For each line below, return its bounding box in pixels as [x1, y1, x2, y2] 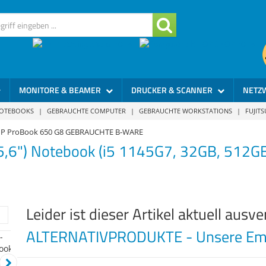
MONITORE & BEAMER [19, 84, 103, 96]
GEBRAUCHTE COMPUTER [46, 106, 126, 115]
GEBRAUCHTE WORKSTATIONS [138, 106, 232, 115]
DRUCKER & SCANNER [131, 84, 214, 96]
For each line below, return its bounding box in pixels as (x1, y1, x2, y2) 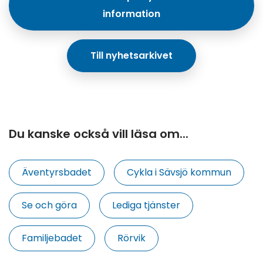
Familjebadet (22, 231, 82, 245)
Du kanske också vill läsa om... (9, 126, 188, 143)
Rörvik (117, 231, 146, 245)
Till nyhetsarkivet (90, 49, 173, 63)
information (103, 7, 160, 21)
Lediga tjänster (112, 198, 180, 212)
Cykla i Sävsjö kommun (127, 165, 231, 179)
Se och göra (22, 198, 77, 212)
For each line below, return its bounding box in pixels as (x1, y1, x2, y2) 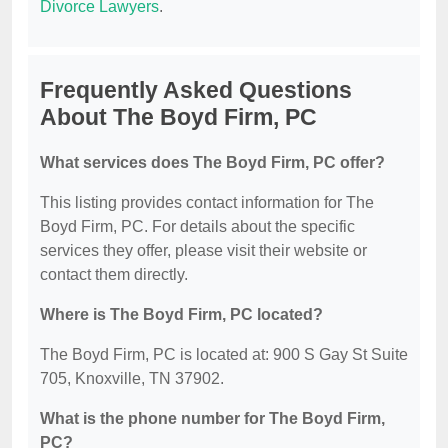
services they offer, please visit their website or (40, 242, 367, 260)
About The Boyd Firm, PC (40, 104, 317, 131)
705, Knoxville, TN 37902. (40, 370, 224, 388)
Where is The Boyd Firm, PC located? (40, 306, 323, 324)
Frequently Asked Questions (40, 77, 352, 104)
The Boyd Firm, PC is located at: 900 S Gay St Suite (40, 346, 408, 364)
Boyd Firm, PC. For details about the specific (40, 218, 355, 236)
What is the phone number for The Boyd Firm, (40, 410, 385, 428)
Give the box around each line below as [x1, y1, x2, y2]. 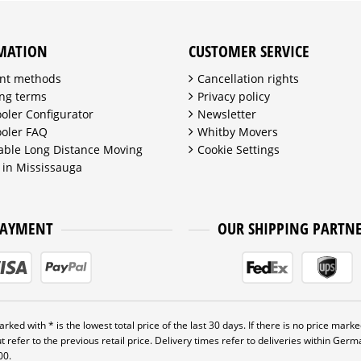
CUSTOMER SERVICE [189, 39, 309, 62]
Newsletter [197, 106, 256, 122]
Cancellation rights [197, 70, 299, 86]
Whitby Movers [197, 123, 278, 139]
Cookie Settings [197, 141, 280, 157]
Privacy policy [197, 88, 270, 104]
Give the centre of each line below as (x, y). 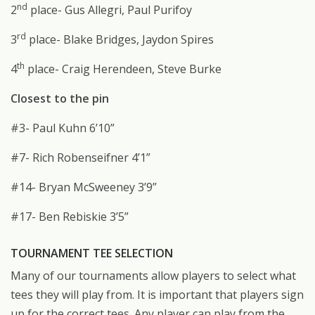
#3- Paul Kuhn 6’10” (63, 128)
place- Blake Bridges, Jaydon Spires (120, 40)
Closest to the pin (60, 99)
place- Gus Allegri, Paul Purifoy (110, 10)
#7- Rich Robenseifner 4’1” (81, 158)
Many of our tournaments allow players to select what (153, 276)
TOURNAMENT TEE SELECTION (92, 253)
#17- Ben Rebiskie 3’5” (70, 217)
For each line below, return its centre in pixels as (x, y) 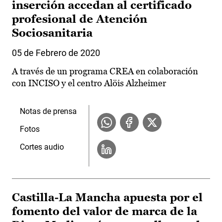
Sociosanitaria (52, 33)
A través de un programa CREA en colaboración (105, 71)
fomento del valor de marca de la (105, 212)
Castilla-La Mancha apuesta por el (107, 198)
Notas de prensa (48, 111)
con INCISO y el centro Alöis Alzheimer (89, 83)
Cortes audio (42, 147)
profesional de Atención (80, 19)
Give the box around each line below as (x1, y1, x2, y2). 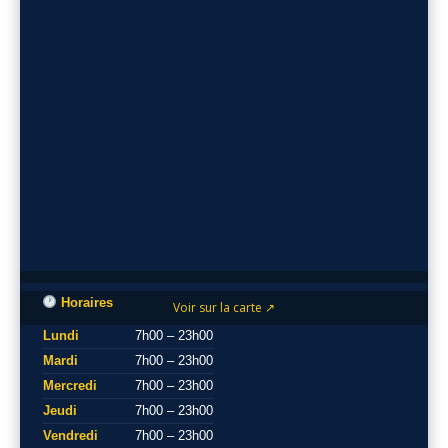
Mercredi (43, 378, 97, 393)
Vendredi (43, 428, 98, 443)
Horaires (56, 295, 113, 310)
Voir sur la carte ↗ (173, 299, 275, 316)
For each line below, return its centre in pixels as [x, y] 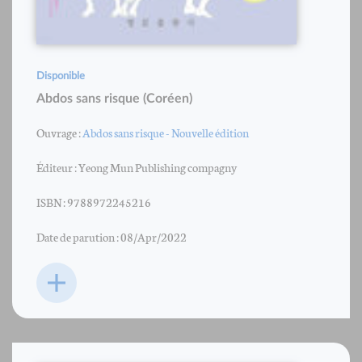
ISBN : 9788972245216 [94, 202]
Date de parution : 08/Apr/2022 [112, 236]
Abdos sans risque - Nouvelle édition [166, 132]
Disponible [61, 76]
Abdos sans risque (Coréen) [114, 99]
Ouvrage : [59, 132]
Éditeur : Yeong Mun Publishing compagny [137, 167]
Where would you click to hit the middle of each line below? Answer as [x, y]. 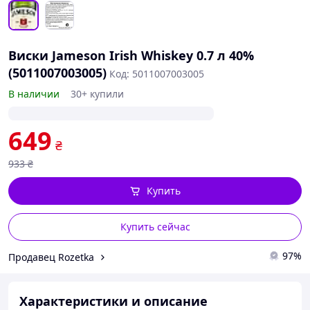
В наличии [34, 94]
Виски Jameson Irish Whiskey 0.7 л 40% [131, 55]
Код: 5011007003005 [157, 74]
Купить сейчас [155, 227]
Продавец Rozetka [51, 257]
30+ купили [97, 94]
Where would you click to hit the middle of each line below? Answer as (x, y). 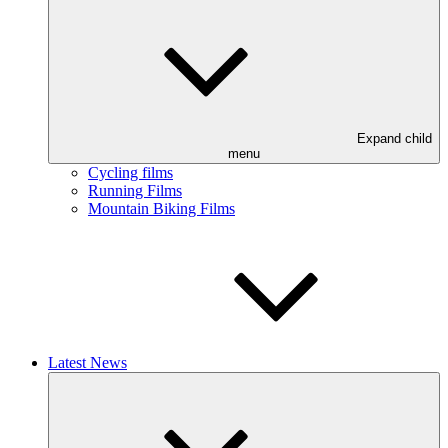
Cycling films (130, 172)
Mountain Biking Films (161, 208)
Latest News (87, 362)
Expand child (394, 138)
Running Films (135, 190)
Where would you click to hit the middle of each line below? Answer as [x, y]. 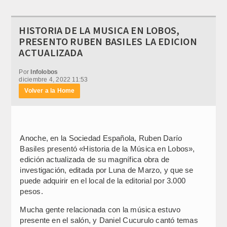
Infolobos [44, 72]
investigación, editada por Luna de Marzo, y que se [107, 170]
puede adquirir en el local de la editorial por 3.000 [103, 180]
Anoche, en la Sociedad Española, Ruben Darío [101, 138]
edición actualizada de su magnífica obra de [95, 159]
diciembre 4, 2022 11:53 [53, 79]
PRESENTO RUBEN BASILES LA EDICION [108, 41]
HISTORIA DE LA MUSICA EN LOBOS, [99, 30]
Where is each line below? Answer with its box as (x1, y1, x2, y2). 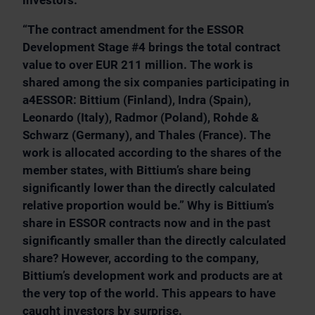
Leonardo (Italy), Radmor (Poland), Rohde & (22, 110, 259, 125)
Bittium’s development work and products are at (22, 269, 283, 283)
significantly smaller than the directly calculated (22, 233, 286, 248)
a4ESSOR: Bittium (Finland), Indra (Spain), (22, 93, 251, 108)
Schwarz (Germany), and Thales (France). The (22, 128, 271, 143)
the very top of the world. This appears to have (22, 286, 276, 301)
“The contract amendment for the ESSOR (22, 22, 244, 37)
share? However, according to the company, (22, 251, 259, 266)
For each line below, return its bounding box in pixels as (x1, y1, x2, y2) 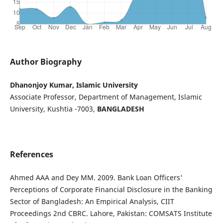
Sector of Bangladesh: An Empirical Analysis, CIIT (9, 197, 174, 207)
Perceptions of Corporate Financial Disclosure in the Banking (9, 185, 213, 195)
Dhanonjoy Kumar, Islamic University (9, 80, 138, 90)
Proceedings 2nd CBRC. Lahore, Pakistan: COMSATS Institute (9, 209, 212, 219)
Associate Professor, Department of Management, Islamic (9, 92, 202, 102)
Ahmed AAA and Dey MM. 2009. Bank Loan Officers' (9, 173, 183, 183)
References (9, 149, 53, 160)
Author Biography (9, 56, 82, 68)
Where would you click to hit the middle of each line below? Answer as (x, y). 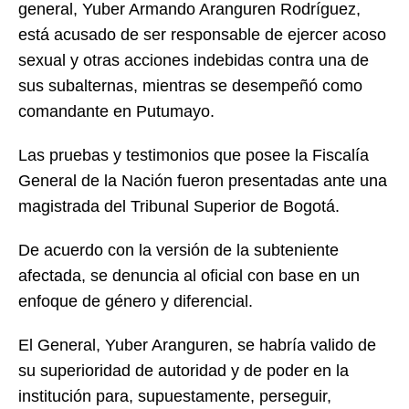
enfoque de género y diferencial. (136, 302)
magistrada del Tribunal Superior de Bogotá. (179, 207)
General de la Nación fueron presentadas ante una (203, 181)
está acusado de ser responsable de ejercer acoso (202, 35)
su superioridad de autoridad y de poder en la (184, 371)
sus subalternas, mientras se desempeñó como (190, 86)
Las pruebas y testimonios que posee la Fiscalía (194, 156)
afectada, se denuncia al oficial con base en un (189, 276)
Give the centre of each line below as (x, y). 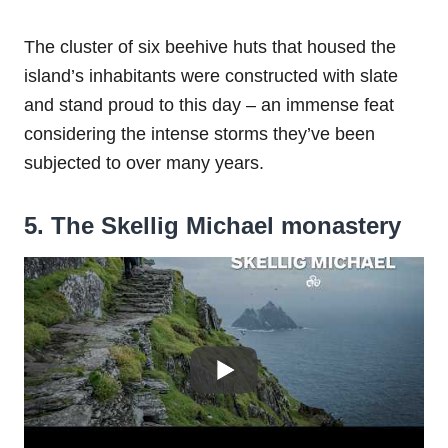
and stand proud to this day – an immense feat (209, 105)
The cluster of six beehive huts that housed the (210, 47)
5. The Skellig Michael (152, 226)
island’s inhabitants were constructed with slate (211, 76)
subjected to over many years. (144, 163)
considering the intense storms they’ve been (199, 134)
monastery (341, 226)
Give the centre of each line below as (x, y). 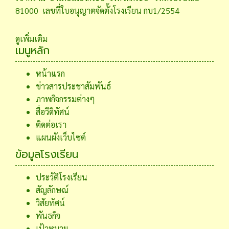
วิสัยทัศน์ (50, 202)
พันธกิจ (48, 215)
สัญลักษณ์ (52, 190)
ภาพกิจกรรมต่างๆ (65, 99)
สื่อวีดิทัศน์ (53, 111)
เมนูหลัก (32, 50)
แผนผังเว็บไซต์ (61, 137)
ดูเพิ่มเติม (31, 38)
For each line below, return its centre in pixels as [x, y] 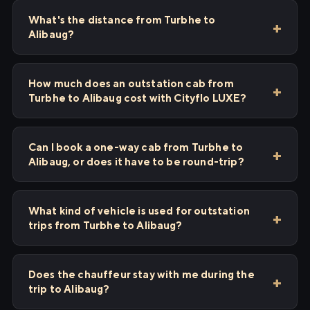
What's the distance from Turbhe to [122, 20]
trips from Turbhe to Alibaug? [106, 225]
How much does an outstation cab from [131, 83]
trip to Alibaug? [69, 289]
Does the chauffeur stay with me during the [142, 274]
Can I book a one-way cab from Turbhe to [136, 147]
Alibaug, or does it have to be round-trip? [136, 162]
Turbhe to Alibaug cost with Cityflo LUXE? [138, 98]
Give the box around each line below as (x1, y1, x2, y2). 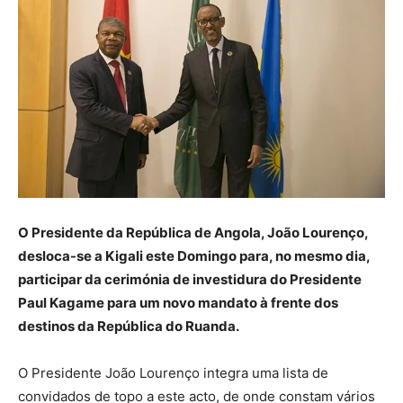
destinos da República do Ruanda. (18, 317, 239, 335)
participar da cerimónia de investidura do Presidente (18, 270, 362, 288)
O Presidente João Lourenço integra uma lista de (18, 363, 328, 381)
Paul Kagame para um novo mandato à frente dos (18, 293, 338, 311)
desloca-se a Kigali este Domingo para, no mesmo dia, (18, 246, 370, 264)
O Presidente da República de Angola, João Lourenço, (18, 223, 368, 241)
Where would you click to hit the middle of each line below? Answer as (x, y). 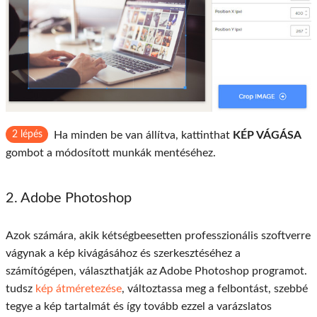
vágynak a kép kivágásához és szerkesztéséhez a (123, 253)
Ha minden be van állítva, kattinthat (143, 135)
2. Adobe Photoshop (69, 198)
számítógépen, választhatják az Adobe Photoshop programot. (156, 271)
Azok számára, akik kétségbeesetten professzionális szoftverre (158, 235)
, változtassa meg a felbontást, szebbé (215, 288)
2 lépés (27, 134)
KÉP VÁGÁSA (267, 135)
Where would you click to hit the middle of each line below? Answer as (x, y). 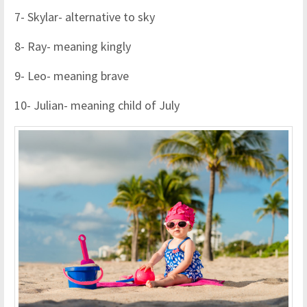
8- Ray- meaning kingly (73, 47)
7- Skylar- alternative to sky (85, 17)
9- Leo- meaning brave (72, 76)
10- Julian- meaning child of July (97, 106)
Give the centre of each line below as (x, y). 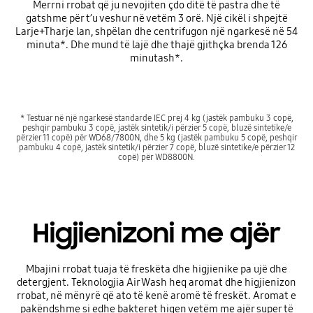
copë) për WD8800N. (156, 157)
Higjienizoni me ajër (156, 234)
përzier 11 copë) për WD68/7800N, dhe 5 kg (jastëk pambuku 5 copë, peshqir (156, 138)
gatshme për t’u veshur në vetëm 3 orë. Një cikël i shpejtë (156, 18)
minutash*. (156, 58)
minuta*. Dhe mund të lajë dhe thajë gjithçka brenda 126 (156, 44)
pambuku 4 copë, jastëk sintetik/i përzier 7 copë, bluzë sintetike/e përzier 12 (156, 147)
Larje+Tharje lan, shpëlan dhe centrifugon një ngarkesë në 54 (156, 31)
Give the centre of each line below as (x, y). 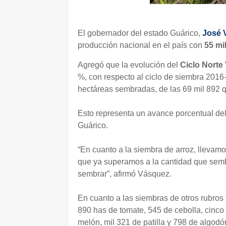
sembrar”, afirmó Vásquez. (125, 174)
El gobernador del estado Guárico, (139, 33)
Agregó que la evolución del (129, 65)
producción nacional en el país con (140, 45)
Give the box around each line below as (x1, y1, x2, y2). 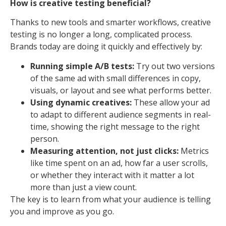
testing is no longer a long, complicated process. (10, 29, 192, 40)
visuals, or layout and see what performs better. (30, 84, 211, 96)
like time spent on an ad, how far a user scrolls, (30, 157, 208, 168)
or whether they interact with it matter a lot (30, 169, 194, 181)
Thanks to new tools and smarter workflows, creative (10, 17, 211, 28)
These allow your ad (132, 96, 210, 108)
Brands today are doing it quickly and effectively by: (10, 41, 202, 52)
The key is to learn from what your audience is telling (10, 193, 211, 205)

• _What needs to be done_
Look through the entries above and report each line where the string "child" occurs.

• _Answer below_
Expand child (394, 138)
10- Julian- meaning child of July (97, 106)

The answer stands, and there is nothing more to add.